A photograph that brings news of some unsuspected zone of misery cannot make a dent in public opinion unless there is an appropriate context of feeling and attitude. The photographs Mathew Brady and his colleagues took of the horrors of the battlefields did not make people any less keen to go on with the Civil War. The photographs of ill-clad, skeletal prisoners held at Andersonville inflamed Northern public opinion—against the South. (The effect of the Andersonville photographs must have been partly due to the very novelty, at that time, of seeing photographs.) The political understanding that many Americans came to in the 1960s would allow them, looking at the photographs Dorothea Lange took of Nisei on the West Coast being transported to internment camps in 1942, to recognize their subject for what it was—a crime committed by the government against a large group of American citizens. Few people who saw those photographs in the 1940s could have had so unequivocal a reaction; the grounds for such a judgment were covered over by the pro-war consensus. Photographs cannot create a moral position, but they can reinforce one—and can help build a nascent one.
Photographs may be more memorable than moving images, because they are a neat slice of time, not a flow. Television is a stream of underselected images, each of which cancels its predecessor. Each still photograph is a privileged moment, turned into a slim object that one can keep and look at again. Photographs like the one that made the front page of most newspapers in the world in 1972—a naked South Vietnamese child just sprayed by American napalm, running down a highway toward the camera, her arms open, screaming with pain—probably did more to increase the public revulsion against the war than a hundred hours of televised barbarities.
One would like to imagine that the American public would not have been so unanimous in its acquiescence to the Korean War if it had been confronted with photographic evidence of the devastation of Korea, an ecocide and genocide in some respects even more thorough than those inflicted on Vietnam a decade later.

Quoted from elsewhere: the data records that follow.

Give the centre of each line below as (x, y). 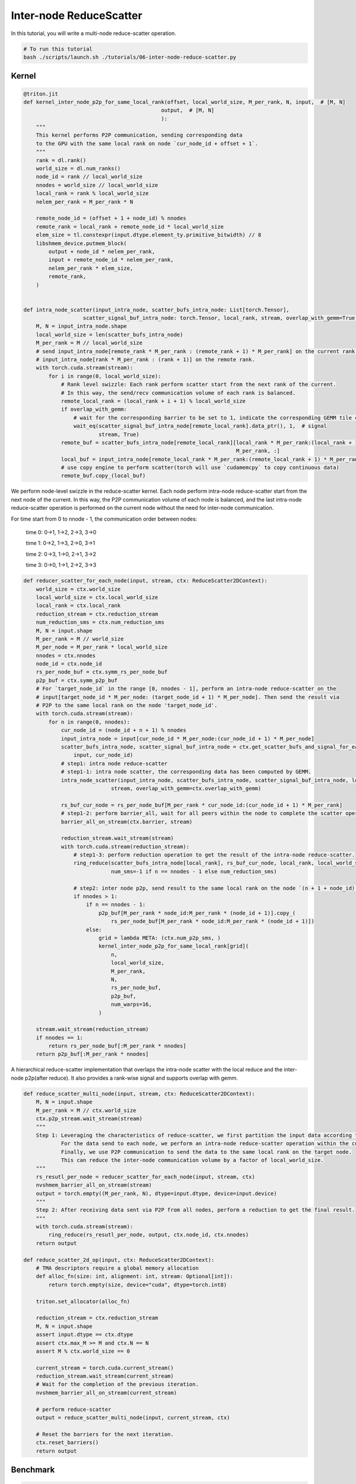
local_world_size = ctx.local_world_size (97, 597)
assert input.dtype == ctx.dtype (85, 1335)
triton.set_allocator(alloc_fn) (83, 1301)
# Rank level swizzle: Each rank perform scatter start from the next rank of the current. (198, 385)
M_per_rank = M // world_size (80, 639)
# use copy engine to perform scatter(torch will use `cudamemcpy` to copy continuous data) (200, 468)
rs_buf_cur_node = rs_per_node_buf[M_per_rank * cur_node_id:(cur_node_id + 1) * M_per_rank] (202, 805)
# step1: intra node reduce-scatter (114, 763)
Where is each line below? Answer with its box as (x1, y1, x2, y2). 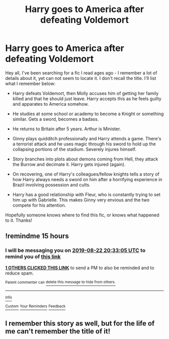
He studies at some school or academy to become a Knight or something (12, 111, 164, 117)
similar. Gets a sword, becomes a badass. (12, 116, 99, 122)
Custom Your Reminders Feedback (5, 304, 66, 309)
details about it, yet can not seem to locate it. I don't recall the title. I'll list (5, 75, 156, 81)
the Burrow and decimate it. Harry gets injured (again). (12, 161, 126, 167)
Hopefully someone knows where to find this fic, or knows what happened (5, 212, 159, 218)
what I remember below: (5, 80, 56, 87)
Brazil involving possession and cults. (12, 182, 91, 188)
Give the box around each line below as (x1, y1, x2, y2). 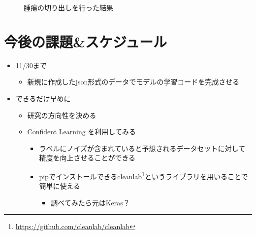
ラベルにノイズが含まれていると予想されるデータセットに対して (39, 143, 246, 153)
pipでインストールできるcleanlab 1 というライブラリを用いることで (39, 169, 248, 181)
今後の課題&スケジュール (4, 31, 167, 51)
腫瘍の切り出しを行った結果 (24, 2, 113, 12)
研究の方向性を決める (27, 110, 96, 120)
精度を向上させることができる (39, 153, 136, 163)
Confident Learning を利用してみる (27, 126, 136, 137)
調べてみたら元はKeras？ (51, 197, 130, 207)
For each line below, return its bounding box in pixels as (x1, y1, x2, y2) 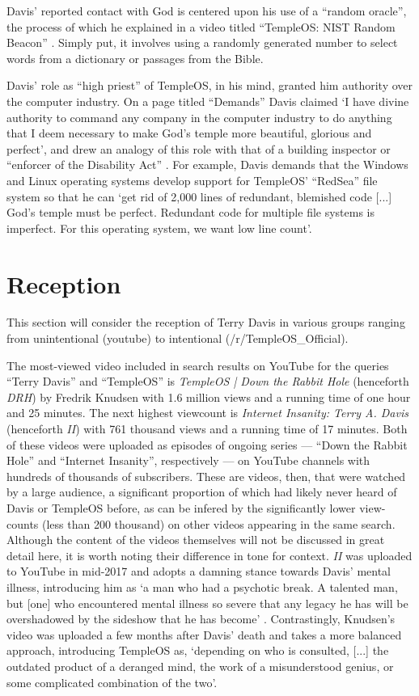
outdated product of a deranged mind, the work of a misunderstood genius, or (6, 657, 394, 674)
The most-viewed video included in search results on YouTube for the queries (6, 356, 389, 373)
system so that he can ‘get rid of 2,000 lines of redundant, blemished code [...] (6, 188, 392, 205)
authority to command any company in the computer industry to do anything (6, 108, 392, 125)
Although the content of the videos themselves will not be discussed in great (6, 531, 385, 548)
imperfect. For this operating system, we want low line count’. (6, 219, 312, 236)
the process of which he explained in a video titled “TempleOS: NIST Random (6, 18, 396, 35)
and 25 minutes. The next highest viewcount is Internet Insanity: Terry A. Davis (6, 404, 408, 421)
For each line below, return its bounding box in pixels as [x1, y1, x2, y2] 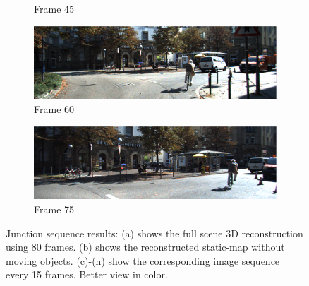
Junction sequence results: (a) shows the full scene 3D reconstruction [6, 225, 303, 240]
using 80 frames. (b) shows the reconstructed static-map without [6, 239, 285, 254]
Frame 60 [34, 101, 75, 116]
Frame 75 [34, 201, 75, 216]
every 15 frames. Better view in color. [6, 267, 168, 282]
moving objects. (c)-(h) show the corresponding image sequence [6, 253, 280, 268]
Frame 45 [34, 1, 75, 16]
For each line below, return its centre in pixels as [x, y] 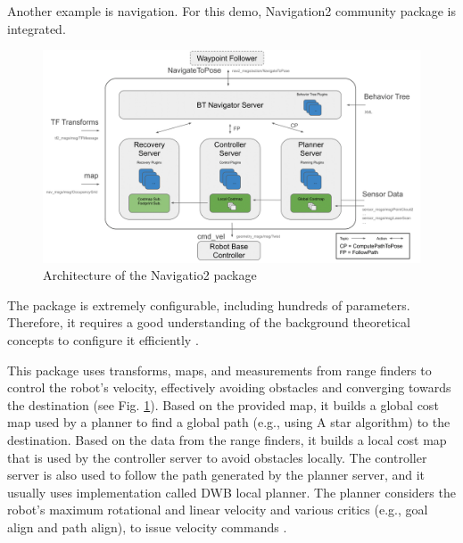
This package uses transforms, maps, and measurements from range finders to [219, 370]
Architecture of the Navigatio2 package [150, 275]
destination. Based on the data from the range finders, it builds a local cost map [227, 440]
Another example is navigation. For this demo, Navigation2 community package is [231, 11]
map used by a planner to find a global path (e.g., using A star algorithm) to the [229, 422]
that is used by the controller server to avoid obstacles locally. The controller [217, 457]
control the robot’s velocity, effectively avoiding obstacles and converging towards [229, 387]
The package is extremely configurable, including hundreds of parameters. [209, 304]
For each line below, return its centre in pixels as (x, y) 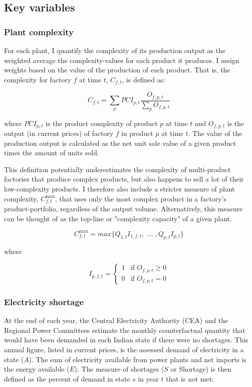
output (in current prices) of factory (59, 133)
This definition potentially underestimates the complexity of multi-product (118, 169)
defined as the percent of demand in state (67, 378)
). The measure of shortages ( (119, 369)
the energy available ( (37, 369)
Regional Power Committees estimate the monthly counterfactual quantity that (125, 330)
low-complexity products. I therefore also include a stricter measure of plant (120, 188)
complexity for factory (38, 79)
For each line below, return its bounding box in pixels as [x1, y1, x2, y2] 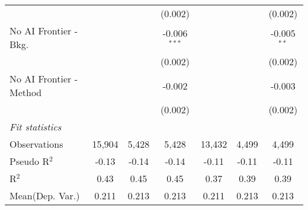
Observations [9, 137, 63, 151]
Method [9, 85, 42, 99]
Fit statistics [9, 120, 62, 133]
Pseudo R [9, 154, 50, 168]
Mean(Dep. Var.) [9, 189, 80, 202]
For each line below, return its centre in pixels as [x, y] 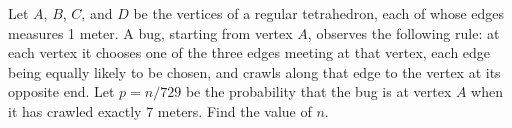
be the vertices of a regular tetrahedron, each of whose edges [319, 13]
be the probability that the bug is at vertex [318, 91]
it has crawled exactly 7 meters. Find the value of [160, 110]
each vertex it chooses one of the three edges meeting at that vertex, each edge [249, 52]
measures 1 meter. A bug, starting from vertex [150, 32]
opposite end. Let [61, 91]
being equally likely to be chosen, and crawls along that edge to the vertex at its [254, 71]
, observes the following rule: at [403, 32]
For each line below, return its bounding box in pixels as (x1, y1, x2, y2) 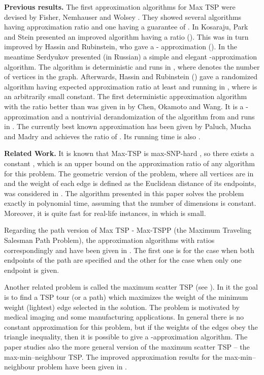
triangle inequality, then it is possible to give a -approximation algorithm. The (4, 331, 248, 342)
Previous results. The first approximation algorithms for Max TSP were (4, 2, 236, 12)
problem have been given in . (37, 361, 127, 372)
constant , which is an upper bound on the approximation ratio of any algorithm (4, 158, 255, 168)
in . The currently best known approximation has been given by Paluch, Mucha (4, 121, 251, 132)
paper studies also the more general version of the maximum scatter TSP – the (4, 341, 250, 352)
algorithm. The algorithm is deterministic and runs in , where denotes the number (4, 61, 260, 72)
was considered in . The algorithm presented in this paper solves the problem (4, 188, 244, 198)
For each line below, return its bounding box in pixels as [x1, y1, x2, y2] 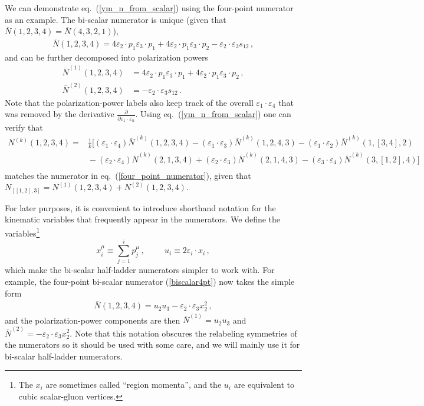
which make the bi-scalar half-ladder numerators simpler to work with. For [5, 264, 275, 276]
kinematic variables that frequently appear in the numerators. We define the [5, 213, 281, 225]
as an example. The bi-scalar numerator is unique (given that [5, 13, 226, 25]
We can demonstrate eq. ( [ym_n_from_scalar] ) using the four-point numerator [5, 2, 294, 14]
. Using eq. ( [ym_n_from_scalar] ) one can [135, 108, 291, 120]
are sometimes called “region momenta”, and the [45, 378, 222, 391]
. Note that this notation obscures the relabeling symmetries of [70, 327, 297, 339]
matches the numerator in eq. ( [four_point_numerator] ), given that [5, 169, 251, 181]
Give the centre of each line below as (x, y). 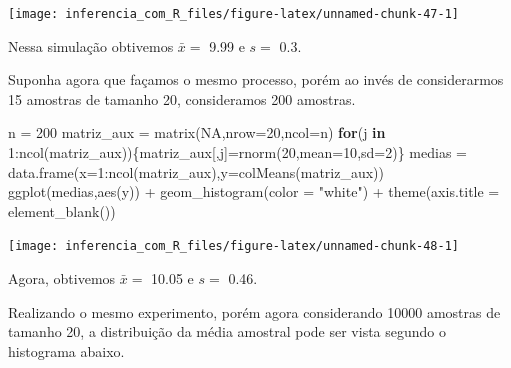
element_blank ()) (62, 210)
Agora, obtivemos (62, 278)
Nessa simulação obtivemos (91, 45)
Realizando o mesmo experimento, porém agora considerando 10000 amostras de (254, 311)
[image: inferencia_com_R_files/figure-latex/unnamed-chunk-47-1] (234, 14)
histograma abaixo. (66, 350)
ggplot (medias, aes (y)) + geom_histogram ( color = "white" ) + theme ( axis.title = (254, 191)
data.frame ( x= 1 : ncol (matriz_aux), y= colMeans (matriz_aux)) (196, 171)
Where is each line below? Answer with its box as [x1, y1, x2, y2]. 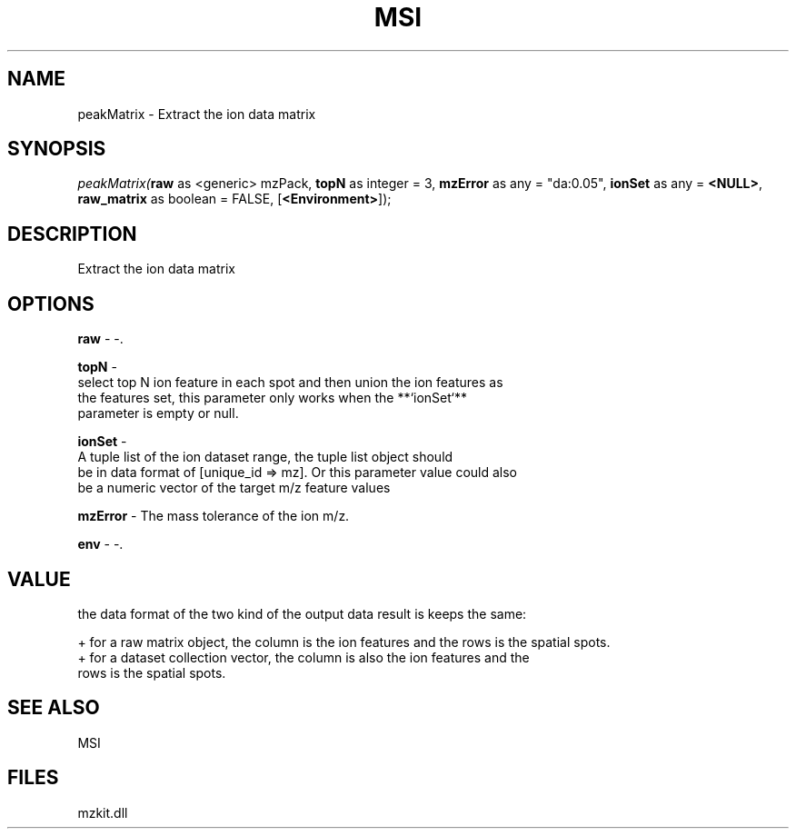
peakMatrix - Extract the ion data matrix [77, 105, 316, 122]
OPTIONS [7, 292, 95, 315]
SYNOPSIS [7, 137, 106, 161]
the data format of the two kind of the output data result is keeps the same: [77, 605, 527, 622]
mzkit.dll [77, 804, 128, 821]
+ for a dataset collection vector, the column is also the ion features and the [77, 649, 530, 665]
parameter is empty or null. [77, 405, 239, 422]
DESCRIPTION [7, 222, 137, 245]
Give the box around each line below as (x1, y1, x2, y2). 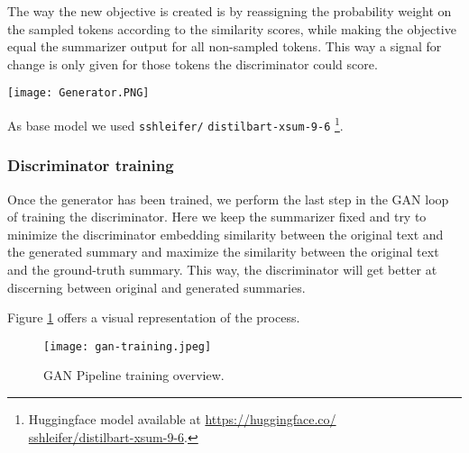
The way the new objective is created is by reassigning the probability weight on (7, 2, 452, 20)
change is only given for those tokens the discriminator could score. (7, 54, 378, 73)
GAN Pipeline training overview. (43, 366, 225, 385)
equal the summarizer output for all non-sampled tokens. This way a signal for (7, 37, 442, 56)
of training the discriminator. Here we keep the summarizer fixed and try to (7, 207, 427, 226)
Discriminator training (7, 154, 174, 177)
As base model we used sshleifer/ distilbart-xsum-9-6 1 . (7, 113, 344, 134)
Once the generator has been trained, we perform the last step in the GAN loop (7, 189, 449, 208)
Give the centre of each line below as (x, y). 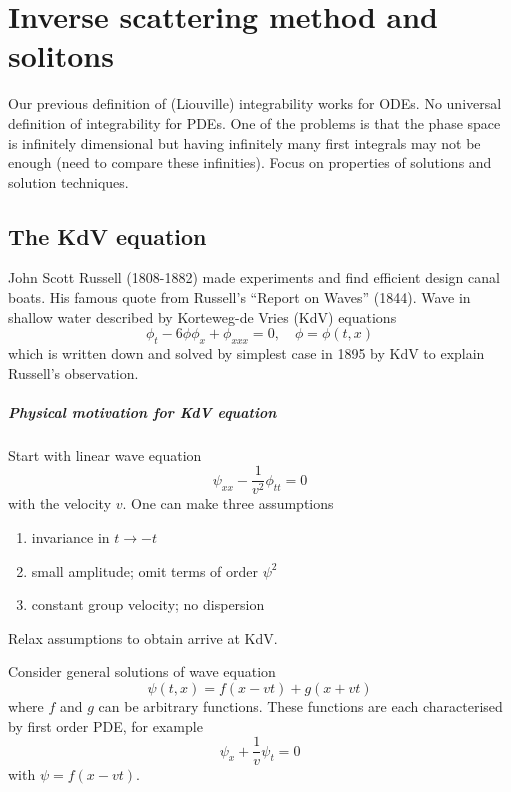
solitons (61, 55)
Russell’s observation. (73, 372)
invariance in (70, 537)
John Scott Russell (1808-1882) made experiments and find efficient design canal (254, 277)
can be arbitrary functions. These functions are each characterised (300, 706)
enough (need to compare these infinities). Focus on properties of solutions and (250, 162)
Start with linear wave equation (105, 454)
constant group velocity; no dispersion (148, 604)
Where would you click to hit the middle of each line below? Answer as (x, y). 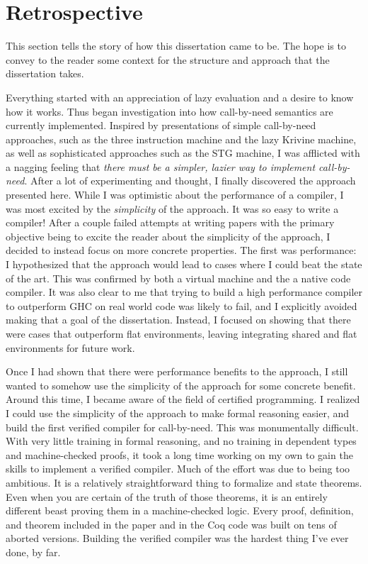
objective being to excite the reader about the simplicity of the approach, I (168, 236)
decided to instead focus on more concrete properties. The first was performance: (181, 250)
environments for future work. (70, 347)
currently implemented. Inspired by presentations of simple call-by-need (161, 125)
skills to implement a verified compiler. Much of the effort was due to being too (178, 469)
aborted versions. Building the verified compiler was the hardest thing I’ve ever (177, 538)
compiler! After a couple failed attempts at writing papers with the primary (170, 222)
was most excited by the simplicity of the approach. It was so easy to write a (172, 208)
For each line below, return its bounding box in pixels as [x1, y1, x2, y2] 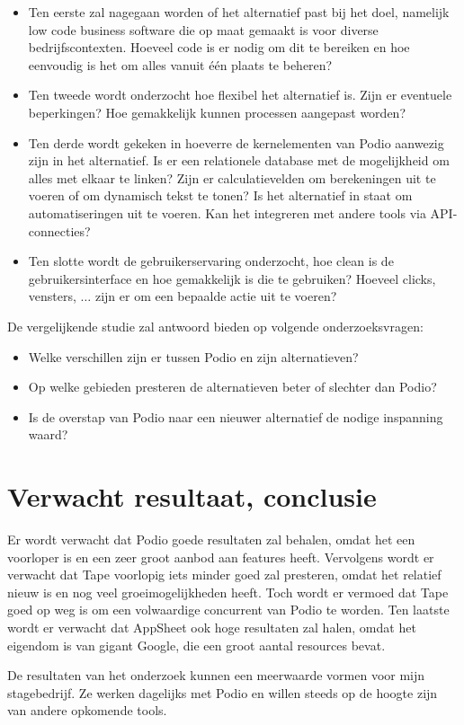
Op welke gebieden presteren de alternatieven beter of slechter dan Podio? [28, 377, 437, 396]
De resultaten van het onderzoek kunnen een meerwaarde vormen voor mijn [7, 666, 425, 685]
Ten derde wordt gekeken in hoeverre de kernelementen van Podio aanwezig [28, 133, 444, 152]
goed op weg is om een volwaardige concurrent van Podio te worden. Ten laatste [7, 600, 450, 619]
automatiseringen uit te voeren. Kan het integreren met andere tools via [28, 203, 426, 222]
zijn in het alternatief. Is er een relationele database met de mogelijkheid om [28, 151, 450, 170]
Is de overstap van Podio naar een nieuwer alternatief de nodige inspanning [28, 407, 443, 426]
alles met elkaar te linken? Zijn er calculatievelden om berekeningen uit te [28, 168, 436, 187]
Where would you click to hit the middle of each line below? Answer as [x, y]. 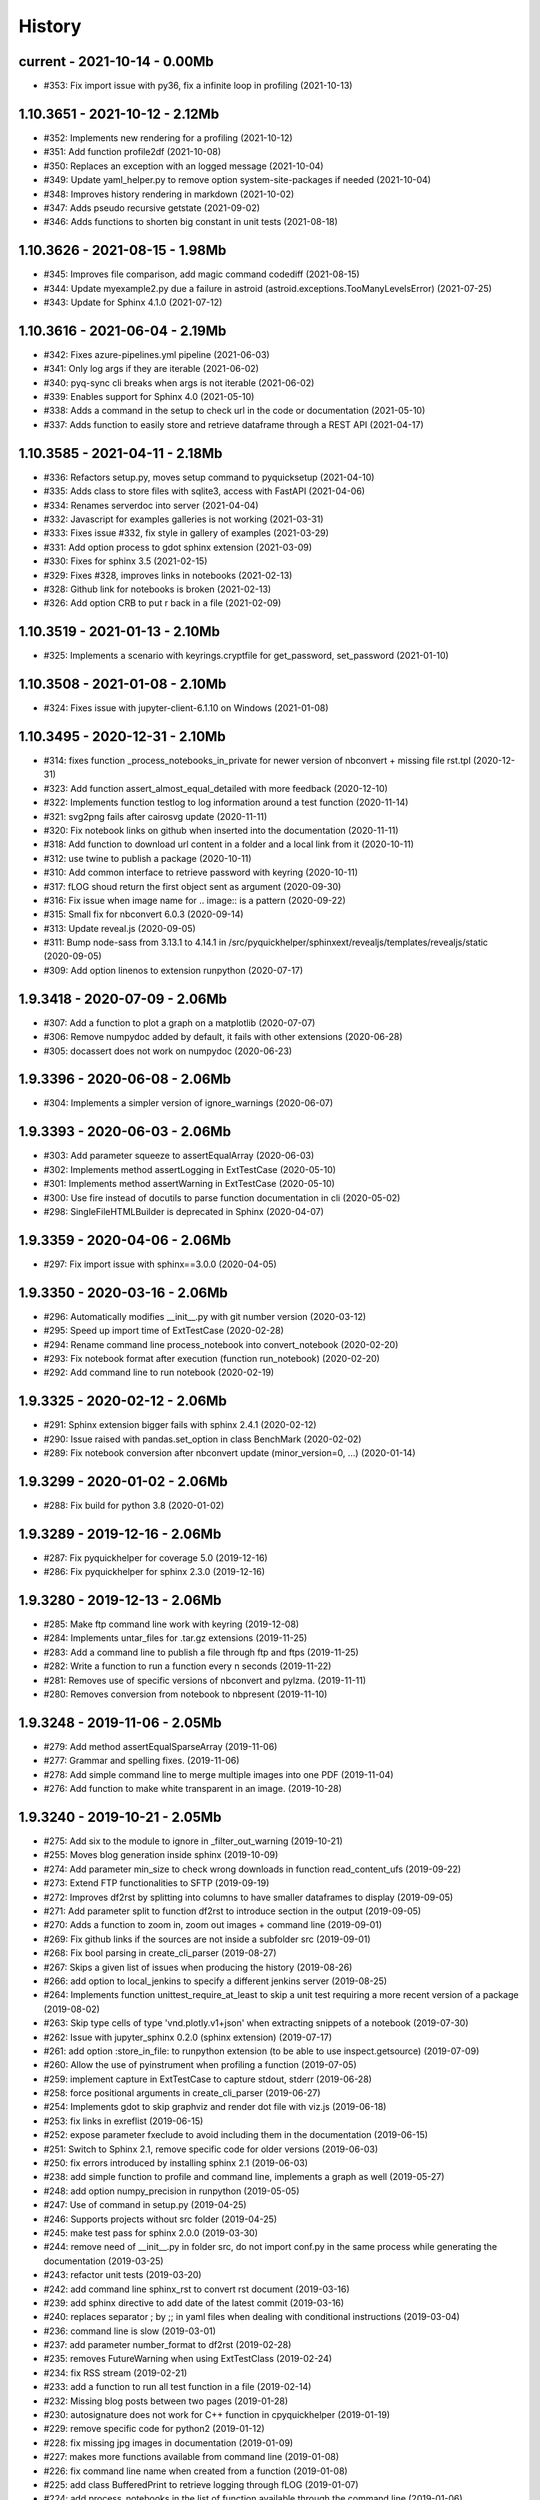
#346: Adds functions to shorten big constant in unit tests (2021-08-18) [191, 222]
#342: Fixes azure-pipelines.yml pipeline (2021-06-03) [156, 354]
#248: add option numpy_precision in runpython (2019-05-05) [171, 2191]
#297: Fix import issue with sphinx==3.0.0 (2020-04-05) [160, 1264]
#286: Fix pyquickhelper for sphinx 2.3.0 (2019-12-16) [154, 1572]
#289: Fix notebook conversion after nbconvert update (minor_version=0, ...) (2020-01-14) [229, 1452]
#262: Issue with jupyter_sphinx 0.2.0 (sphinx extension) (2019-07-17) [188, 2037]
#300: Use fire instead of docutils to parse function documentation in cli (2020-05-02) [222, 1197]
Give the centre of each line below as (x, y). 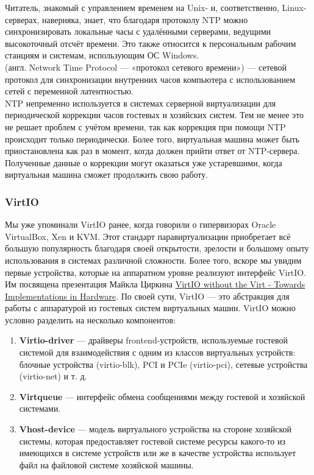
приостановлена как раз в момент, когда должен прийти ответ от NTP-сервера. (152, 151)
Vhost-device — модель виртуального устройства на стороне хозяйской (155, 429)
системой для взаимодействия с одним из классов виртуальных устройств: (157, 352)
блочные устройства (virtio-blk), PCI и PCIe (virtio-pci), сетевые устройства (163, 364)
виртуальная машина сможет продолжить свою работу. (107, 174)
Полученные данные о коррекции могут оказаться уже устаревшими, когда (144, 162)
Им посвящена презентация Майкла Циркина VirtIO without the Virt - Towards (155, 284)
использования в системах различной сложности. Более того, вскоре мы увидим (153, 260)
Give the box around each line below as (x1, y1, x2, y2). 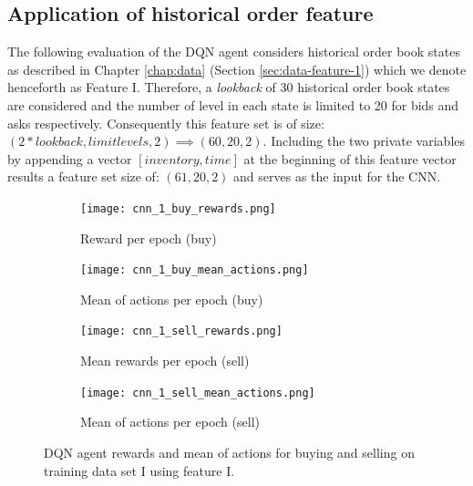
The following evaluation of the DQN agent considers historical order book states (7, 42, 460, 61)
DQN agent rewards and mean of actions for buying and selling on (44, 442, 415, 461)
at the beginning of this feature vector (243, 149, 457, 168)
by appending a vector (7, 149, 132, 168)
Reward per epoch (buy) (80, 228, 217, 247)
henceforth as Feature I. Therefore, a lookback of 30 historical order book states (7, 78, 450, 97)
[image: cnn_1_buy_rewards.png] (80, 202, 276, 215)
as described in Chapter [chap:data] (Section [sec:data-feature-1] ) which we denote (7, 59, 467, 78)

But the supposition is trivial. The public did not see such photographs because there was, ideologically, no space for them. No one brought back photographs of daily life in Pyongyang, to show that the enemy had a human face, as Felix Greene and Marc Riboud brought back photographs of Hanoi. Americans did have access to photographs of the suffering of the Vietnamese (many of which came from military sources and were taken with quite a different use in mind) because journalists felt backed in their efforts to obtain those photographs, the event having been defined by a significant number of people as a savage colonialist war. The Korean War was understood differently—as part of the just struggle of the Free World against the Soviet Union and China—and, given that characterization, photographs of the cruelty of unlimited American firepower would have been irrelevant.